# [DESCRIPTION OF THE TASK]
Without the pictures, set down exactly the lines from the one that contains "Web page text" to the end of the entries, both included, and nothing besides.

(Stored records)
★ ★ ★ ★

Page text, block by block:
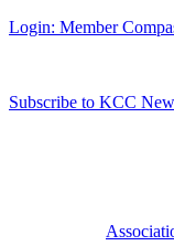
Login: Member
Subscribe to KCC
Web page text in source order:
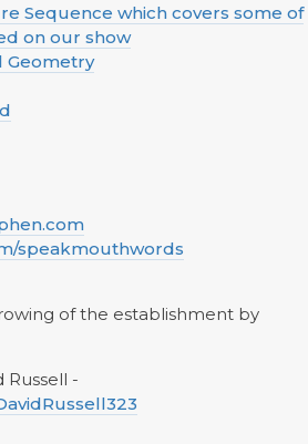
Sequence which covers some of
on our show
Geometry
speakmouthwords
of the establishment by
Russell -
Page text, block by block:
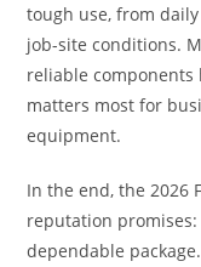
tough use, from
job-site conditions.
reliable
matters most for
equipment.
In the end, the 2026
reputation
dependable
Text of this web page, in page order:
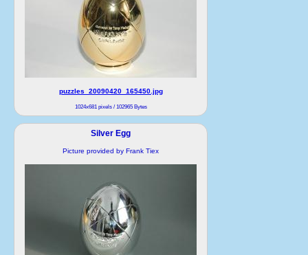
puzzles_20090420_165450.jpg
1024x681 pixels / 102965 Bytes
Silver Egg
Picture provided by Frank Tiex

★ ★ ★ ★

# [ANSWER BOX]
Web page text in source order:
Sequence which covers some of
on our show
Geometry
speakmouthwords
of the establishment by
Russell -
Page text, block by block:
tough use, from
job-site conditions.
reliable
matters most for
equipment.
In the end, the 2026
reputation
dependable
Text of this web page, in page order:
puzzles_20090420_165450.jpg
1024x681 pixels / 102965 Bytes
Silver Egg
Picture provided by Frank Tiex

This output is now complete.